Second, data services are designed around real-time analytics that can satisfy the needs of both real-time business analytics and online services.
Third, the computing power of Hologres is accelerated by MaxCompute and serves online services directly. The original real-time data warehouse architecture remains unchanged.
3. Hologres, a Cloud-Native HSAP System
3.1 Core Benefits of Hologres
In this cloud-native HSAP system, the same data can be used in real-time analytics and online services.
Quick response: The millisecond-level response of Hologres can easily satisfy your needs for complex and multi-dimensional analytics of massive data. Hologres can process tens of millions of point queries and thousands of simple real-time queries per second.
Real-time storage: Hologres can write hundreds of millions of transactions per second (TPS), satisfying your needs for timeliness. You can query data immediately after it is written.
Acceleration with MaxCompute: MaxCompute can directly analyze the data without data migration or redundant storage.
PostgreSQL ecosystem: Hologres is compatible with the PostgreSQL ecosystem. Hologres is developer-friendly and compatible with PostgreSQL tools such as psql, Navicat, and DataGrip. It also interacts seamlessly with business intelligence (BI) tools.

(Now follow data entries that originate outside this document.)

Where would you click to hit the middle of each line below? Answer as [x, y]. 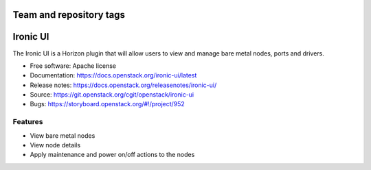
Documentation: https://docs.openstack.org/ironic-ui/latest [113, 75]
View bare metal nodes [63, 135]
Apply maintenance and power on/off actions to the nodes [112, 155]
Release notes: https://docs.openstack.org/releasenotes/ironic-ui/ [123, 85]
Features [28, 122]
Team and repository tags [69, 15]
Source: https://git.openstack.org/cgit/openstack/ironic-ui [112, 95]
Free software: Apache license [73, 66]
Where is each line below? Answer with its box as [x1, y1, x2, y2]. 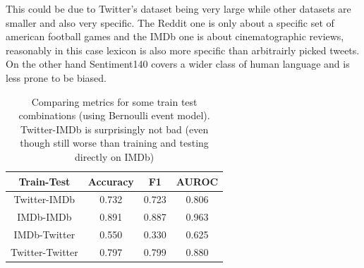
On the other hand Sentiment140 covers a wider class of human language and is [6, 56, 350, 71]
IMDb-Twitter [13, 227, 75, 242]
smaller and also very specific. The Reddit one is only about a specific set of [6, 15, 334, 30]
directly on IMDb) [74, 149, 154, 164]
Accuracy [87, 173, 134, 188]
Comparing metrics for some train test [31, 94, 198, 109]
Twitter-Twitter [11, 244, 78, 259]
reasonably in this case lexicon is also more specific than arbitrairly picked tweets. [6, 42, 360, 57]
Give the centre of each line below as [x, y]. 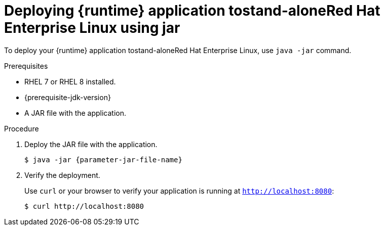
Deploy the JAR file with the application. [91, 144]
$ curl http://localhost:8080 [84, 206]
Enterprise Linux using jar [92, 28]
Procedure [22, 128]
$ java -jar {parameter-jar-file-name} [103, 159]
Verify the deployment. [62, 175]
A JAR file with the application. [75, 113]
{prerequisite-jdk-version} [68, 97]
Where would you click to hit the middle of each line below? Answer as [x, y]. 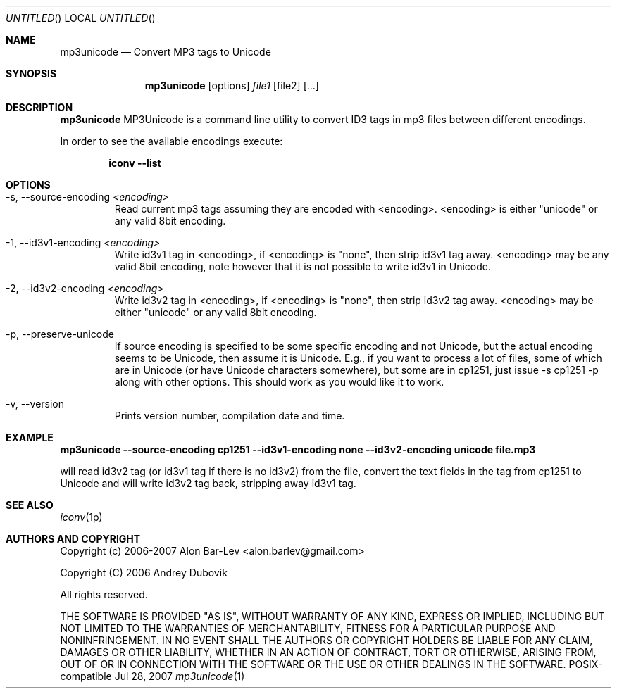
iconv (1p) [81, 517]
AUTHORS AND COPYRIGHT [73, 539]
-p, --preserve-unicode [60, 334]
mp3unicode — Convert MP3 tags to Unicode [166, 52]
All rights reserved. [104, 594]
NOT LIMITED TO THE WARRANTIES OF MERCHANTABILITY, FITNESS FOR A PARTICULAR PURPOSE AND [308, 628]
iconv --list [135, 163]
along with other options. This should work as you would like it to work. [279, 382]
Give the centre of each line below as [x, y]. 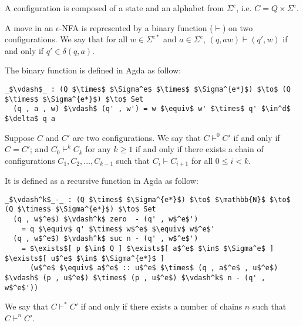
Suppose [20, 137]
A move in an [29, 27]
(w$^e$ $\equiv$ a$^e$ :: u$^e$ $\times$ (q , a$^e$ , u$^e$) [154, 268]
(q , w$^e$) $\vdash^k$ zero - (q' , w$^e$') [106, 219]
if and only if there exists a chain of [199, 149]
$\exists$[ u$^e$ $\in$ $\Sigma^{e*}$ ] [85, 258]
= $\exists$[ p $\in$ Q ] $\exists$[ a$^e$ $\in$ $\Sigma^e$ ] [148, 249]
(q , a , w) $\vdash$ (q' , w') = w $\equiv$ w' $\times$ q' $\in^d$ [152, 109]
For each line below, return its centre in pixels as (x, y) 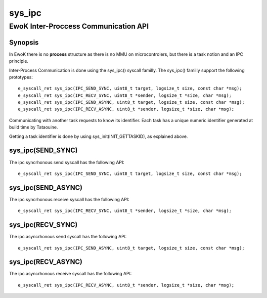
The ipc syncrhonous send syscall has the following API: (67, 162)
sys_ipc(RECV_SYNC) (43, 225)
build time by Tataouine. (34, 127)
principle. (19, 61)
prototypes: (21, 77)
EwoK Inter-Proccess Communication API (79, 26)
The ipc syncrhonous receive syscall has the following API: (69, 199)
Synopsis (24, 42)
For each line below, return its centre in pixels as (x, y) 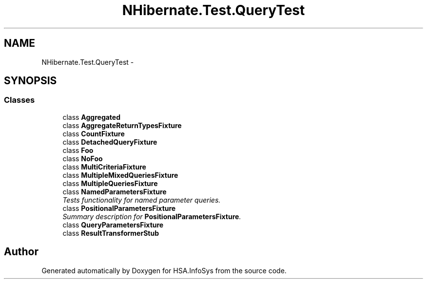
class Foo (78, 150)
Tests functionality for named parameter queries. (142, 200)
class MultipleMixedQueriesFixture (120, 175)
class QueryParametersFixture (113, 225)
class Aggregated (92, 117)
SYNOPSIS (30, 81)
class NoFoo (83, 158)
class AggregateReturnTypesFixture (122, 125)
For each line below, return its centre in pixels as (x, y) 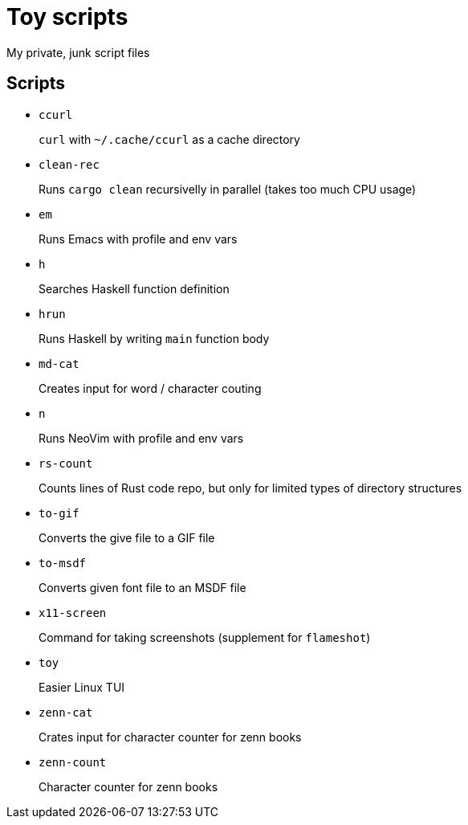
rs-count (66, 463)
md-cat (59, 363)
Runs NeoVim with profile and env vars (141, 438)
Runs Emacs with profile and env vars (138, 239)
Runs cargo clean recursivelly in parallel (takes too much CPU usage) (228, 189)
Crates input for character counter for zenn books (170, 737)
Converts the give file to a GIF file (127, 537)
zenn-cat (66, 712)
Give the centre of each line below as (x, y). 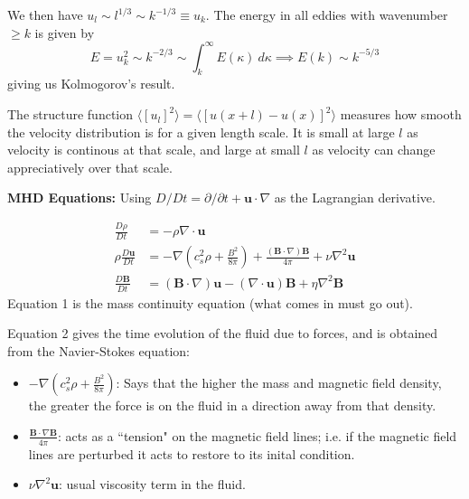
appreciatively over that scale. (90, 167)
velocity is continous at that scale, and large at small (154, 150)
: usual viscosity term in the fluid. (152, 484)
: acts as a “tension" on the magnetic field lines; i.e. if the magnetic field (258, 435)
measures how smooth (401, 114)
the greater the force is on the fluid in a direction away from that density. (232, 405)
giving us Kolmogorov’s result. (91, 84)
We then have (45, 14)
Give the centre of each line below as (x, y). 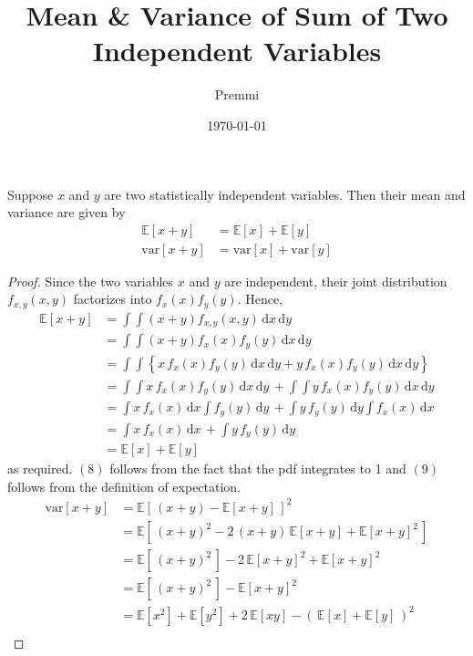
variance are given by (67, 212)
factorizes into (113, 299)
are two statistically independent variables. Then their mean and (285, 194)
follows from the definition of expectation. (124, 486)
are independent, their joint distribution (336, 281)
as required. (40, 469)
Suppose (31, 194)
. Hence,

Online service data of Hologres during the Double 11 Shopping Festival of 2019: Hologres enabled real-time writes of 130 million TPS and 145 million QPS for highly concurrent online queries. Data could be queried immediately after it was written.
3.2 Typical Scenarios of Hologres
Acceleration of offline data queries: MaxCompute can respond to offline interactive queries within seconds. MaxCompute transforms cold data into analytics results that are easy to understand without additional extract, transform, and load (ETL). This helps enterprises make decisions more efficiently and reduces time costs.
Real-time data warehouse: The real-time data warehouse consists of Flink and Hologres. It aims to provide user diagnostics in real time from different perspectives through observing and monitoring. This helps apply targeted operation policies and achieves refined real-time user operation.
Federated computing for real-time and offline data: The computing combines MaxCompute and Hologres. Based on business logic, it allows you to analyze offline data in real time and perform federated queries of both real-time and offline data, achieving end-to-end refined real-time operation.
The following describes in detail the architecture of the preceding three scenarios and their application.
3.3 Case Study – Internet Media Content
The following figure demonstrates a typical case in the Internet industry. VivaVideo is a short video app popular in Southeast Asia. In addition to real-time dashboards and reporting, the Internet industry relies on user analytics, user profiling, user tagging, and real-time video recommendations. This scenario is similar to the refined search recommendation of Alibaba.
3.4 Data Chain Streamlining
In Hologres, the end-to-end data ecosystem is built on data and integrates the big data ecosystem, PostgreSQL ecosystem, and Alibaba Cloud ecosystem. The end-to-end chain connects data sources, data synchronization, data processing, data O&M, and data analytics and application.